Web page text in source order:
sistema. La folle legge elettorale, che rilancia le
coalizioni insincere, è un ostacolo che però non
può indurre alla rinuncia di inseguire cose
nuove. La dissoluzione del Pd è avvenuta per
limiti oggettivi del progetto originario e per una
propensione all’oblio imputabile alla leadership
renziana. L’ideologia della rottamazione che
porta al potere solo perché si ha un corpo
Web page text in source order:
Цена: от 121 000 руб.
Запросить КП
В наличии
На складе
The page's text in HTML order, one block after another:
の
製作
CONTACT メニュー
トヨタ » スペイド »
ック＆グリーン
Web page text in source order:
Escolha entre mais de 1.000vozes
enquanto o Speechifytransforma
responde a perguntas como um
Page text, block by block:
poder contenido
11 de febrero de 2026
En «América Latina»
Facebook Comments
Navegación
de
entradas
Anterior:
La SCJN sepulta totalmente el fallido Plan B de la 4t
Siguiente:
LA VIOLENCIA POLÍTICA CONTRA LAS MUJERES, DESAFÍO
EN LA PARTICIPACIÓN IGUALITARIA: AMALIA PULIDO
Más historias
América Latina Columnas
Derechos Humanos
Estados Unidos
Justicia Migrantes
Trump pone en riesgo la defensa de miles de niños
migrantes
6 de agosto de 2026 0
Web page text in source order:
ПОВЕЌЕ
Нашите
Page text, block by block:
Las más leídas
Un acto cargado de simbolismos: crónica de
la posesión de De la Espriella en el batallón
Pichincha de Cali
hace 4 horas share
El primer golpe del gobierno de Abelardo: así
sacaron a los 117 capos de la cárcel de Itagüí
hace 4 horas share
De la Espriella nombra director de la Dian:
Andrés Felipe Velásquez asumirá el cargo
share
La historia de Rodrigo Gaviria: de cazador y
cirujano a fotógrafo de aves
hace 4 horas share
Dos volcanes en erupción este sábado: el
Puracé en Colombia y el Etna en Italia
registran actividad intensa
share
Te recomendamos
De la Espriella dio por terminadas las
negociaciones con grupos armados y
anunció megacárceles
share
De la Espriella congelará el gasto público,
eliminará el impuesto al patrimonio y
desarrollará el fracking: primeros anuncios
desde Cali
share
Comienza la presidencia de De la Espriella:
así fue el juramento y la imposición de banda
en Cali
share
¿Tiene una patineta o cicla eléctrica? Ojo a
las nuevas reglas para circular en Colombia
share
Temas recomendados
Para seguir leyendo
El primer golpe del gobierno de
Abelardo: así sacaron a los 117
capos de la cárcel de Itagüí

════

Give again, exactly as written, the lines running from the first line of the data above through the line that contains "nuove. La dissoluzione del Pd è avvenuta per".

**EXERCISE SOLUTION**
Web page text in source order:
sistema. La folle legge elettorale, che rilancia le
coalizioni insincere, è un ostacolo che però non
può indurre alla rinuncia di inseguire cose
nuove. La dissoluzione del Pd è avvenuta per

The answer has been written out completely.